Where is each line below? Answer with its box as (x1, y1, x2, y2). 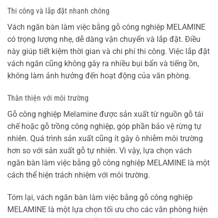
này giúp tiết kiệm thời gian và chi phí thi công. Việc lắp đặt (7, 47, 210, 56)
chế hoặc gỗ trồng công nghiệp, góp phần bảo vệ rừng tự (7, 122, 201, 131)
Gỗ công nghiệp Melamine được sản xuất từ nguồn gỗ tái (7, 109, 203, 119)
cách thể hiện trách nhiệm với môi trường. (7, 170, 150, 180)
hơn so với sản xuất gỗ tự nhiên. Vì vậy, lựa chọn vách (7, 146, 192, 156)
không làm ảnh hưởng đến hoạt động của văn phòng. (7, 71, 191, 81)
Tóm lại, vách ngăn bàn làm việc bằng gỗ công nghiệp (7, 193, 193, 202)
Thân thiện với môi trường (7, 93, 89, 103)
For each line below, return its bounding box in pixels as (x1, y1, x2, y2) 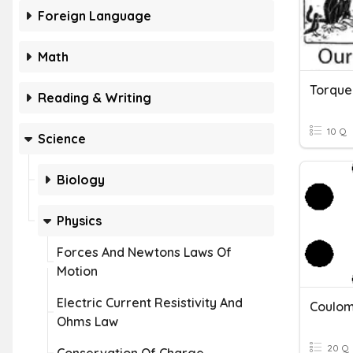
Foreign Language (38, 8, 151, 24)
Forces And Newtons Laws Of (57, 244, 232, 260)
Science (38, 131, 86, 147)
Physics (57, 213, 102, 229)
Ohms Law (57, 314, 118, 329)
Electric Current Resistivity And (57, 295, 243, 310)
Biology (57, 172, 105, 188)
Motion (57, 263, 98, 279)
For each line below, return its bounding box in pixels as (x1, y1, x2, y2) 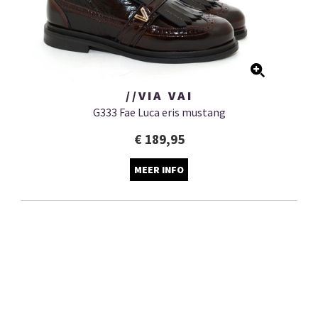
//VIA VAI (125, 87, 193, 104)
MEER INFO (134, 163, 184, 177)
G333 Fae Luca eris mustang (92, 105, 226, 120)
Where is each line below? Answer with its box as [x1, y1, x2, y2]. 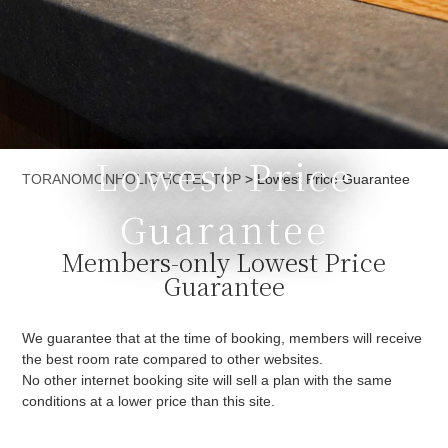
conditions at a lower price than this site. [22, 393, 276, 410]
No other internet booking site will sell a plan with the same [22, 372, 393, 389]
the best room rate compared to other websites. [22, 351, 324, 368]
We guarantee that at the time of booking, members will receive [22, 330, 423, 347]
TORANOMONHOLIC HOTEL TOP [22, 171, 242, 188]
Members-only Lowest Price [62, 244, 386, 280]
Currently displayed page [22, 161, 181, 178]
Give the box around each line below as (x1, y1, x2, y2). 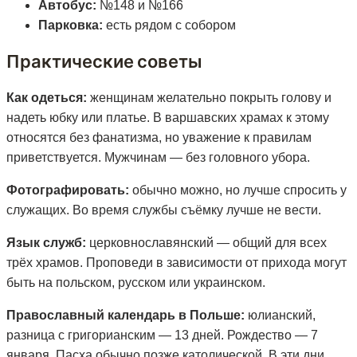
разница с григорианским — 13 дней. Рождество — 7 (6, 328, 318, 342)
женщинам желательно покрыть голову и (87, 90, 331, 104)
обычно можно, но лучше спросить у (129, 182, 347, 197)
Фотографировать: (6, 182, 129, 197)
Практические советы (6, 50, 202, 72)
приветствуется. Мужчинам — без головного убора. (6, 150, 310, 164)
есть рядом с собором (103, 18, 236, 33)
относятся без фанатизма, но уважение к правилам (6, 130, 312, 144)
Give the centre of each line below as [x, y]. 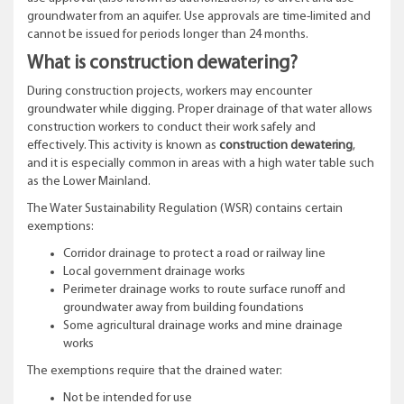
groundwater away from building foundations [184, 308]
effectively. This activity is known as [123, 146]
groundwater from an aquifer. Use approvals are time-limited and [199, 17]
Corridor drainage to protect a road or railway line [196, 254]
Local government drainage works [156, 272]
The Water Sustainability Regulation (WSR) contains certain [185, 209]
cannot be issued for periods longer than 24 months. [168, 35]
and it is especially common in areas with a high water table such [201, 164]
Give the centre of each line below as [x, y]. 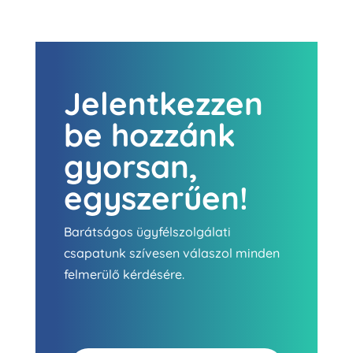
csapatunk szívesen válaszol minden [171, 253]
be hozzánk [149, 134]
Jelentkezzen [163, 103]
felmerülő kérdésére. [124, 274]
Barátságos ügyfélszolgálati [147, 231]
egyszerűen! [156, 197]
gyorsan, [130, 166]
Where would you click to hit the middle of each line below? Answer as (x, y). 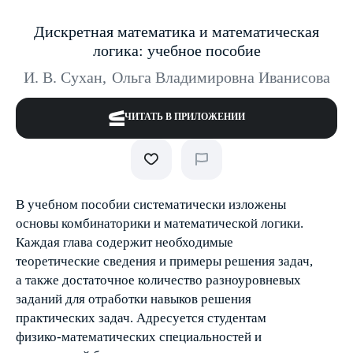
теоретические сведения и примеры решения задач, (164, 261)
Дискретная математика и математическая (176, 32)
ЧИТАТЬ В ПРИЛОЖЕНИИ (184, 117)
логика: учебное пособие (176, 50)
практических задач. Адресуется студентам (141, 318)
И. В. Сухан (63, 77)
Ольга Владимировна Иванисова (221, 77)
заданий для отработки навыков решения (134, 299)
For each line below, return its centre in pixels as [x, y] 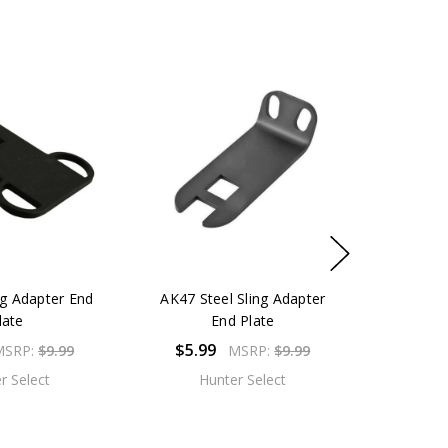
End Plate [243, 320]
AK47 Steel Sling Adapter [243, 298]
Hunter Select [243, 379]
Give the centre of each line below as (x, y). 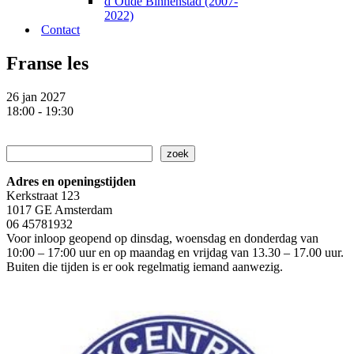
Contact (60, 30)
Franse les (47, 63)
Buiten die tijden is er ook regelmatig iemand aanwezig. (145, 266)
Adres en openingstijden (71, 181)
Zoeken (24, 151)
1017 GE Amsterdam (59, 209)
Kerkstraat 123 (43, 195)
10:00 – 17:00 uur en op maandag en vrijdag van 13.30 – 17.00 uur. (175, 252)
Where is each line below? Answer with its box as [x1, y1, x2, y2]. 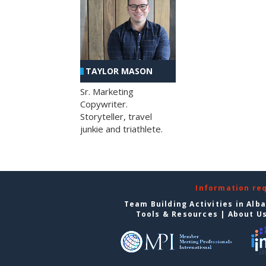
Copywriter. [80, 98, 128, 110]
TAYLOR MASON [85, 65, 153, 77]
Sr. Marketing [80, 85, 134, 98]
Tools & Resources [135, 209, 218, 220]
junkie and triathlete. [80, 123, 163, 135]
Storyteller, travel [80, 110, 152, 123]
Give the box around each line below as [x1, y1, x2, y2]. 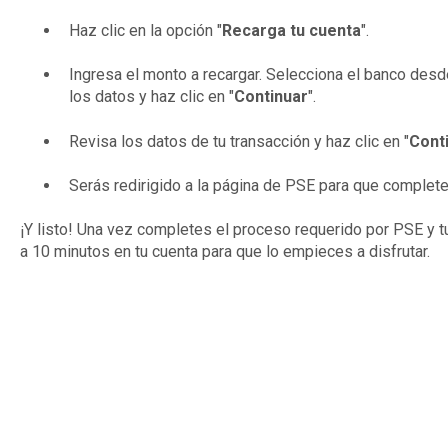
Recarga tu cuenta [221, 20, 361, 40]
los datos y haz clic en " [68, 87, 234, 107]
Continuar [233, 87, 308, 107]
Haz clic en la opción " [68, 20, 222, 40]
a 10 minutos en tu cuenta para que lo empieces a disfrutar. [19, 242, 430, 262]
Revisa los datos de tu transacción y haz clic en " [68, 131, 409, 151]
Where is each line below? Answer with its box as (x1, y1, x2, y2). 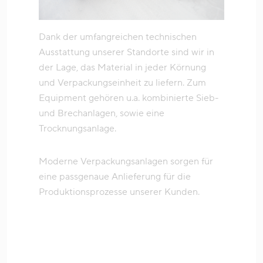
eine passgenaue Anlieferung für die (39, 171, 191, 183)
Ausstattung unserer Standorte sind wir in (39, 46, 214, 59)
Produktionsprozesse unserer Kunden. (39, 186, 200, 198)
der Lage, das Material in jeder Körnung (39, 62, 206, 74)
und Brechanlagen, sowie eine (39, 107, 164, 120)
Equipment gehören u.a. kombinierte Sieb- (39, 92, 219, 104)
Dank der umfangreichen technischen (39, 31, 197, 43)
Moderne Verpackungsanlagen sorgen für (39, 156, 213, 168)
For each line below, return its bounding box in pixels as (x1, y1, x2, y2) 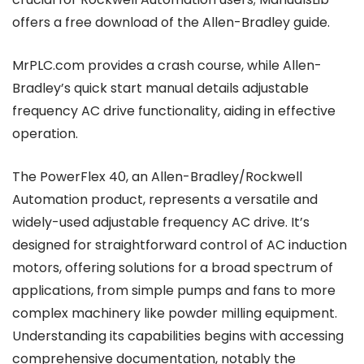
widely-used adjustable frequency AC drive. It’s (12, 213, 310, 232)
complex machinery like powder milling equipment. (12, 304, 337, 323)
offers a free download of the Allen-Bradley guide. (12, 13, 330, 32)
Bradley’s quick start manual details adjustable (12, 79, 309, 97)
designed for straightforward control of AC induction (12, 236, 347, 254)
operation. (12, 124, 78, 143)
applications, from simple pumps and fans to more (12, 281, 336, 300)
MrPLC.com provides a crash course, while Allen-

GOAL OF THE EXERCISE »
Show each line of the material where the word "công" occurs.

REPLY TO THE EXERCISE »
này giúp tiết kiệm thời gian và chi phí thi công. Việc lắp đặt (7, 47, 210, 56)
chế hoặc gỗ trồng công nghiệp, góp phần bảo vệ rừng tự (7, 122, 201, 131)
Gỗ công nghiệp Melamine được sản xuất từ nguồn gỗ tái (7, 109, 203, 119)
Tóm lại, vách ngăn bàn làm việc bằng gỗ công nghiệp (7, 193, 193, 202)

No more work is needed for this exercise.